I wasted a LOT of time trying to track this down. I'm sorry I wasted other people's time too. 

Anyhow, I uninstalled PostgreSQL on the slave, and reinstalled the 32 bit version. Then I followed the instructions for setting up the slave, and it all works.

Plenty to do, including setting up proper monitoring, and documentation. It's great we have a hot standby, but if nobody knows how to use it in case the master goes away, it's not so great. 

THANK YOU for your assistance!


On Feb 17, 2017, at 10:43 AM, Adrian Klaver <adrian.klaver@aklaver.com> wrote:

On 02/16/2017 04:39 PM, Richard Brosnahan wrote:
Hi all,

Way back in December I posted a question about mirroring from an RPM
installed PostgreSQL (binary) to a source built PostgreSQL, with the
same version (9.4.1 --> 9.4.1). Both servers are running OEL6.
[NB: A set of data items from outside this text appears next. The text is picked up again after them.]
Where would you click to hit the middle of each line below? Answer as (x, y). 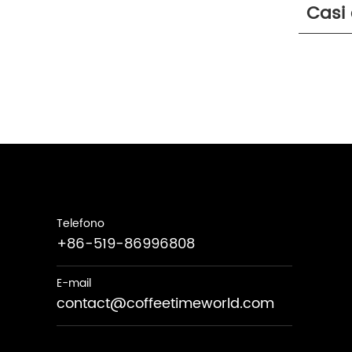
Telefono (81, 224)
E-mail (74, 283)
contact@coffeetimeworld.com (165, 304)

I went back to the previous threads and I could not find if you ever said whether the two systems are using the same hardware architecture or not? Vincent Veyron asked but I can't find a response.


I won't copy the entire thread from before, as the situation has changed
a bit. The biggest changes are that I have root on the slave,
temporarily, and I've installed PostgreSQL on the slave using yum (also
binary).

I've followed all the instructions found here:

https://www.postgresql.org/docs/9.4/static/warm-standby.html#STREAMING-REPLICATION


The slave is running PostgreSQL 9.4.11 and was installed using yum.
It runs fine after I've run initdb and set things up. The master was
also installed from rpm binaries, but the installers used Puppet. That
version is 9.4.1. Yes, I know I should be using the exact same version,
but I couldn't find 9.4.1 in the PostgreSQL yum repo.


When I replace its data directory as part of the mirroring instructions,
using pg_basebackup, PostgreSQL won't start. I used pg_basebackup.


I get a checksum error, from pg_ctl.

2016-12-15 08:27:14.520 PST >FATAL: incorrect checksum in control file


Previously, Tom Lane suggested I try this:

You could try using pg_controldata to compare the pg_control contents;

it should be willing to print field values even if it thinks the checksum

is bad. It would be interesting to see (a) what the master's

pg_controldata prints about its pg_control, (b) what the slave's

pg_controldata prints about pg_control from a fresh initdb there, and

(c) what the slave's pg_controldata prints about the copied pg_control.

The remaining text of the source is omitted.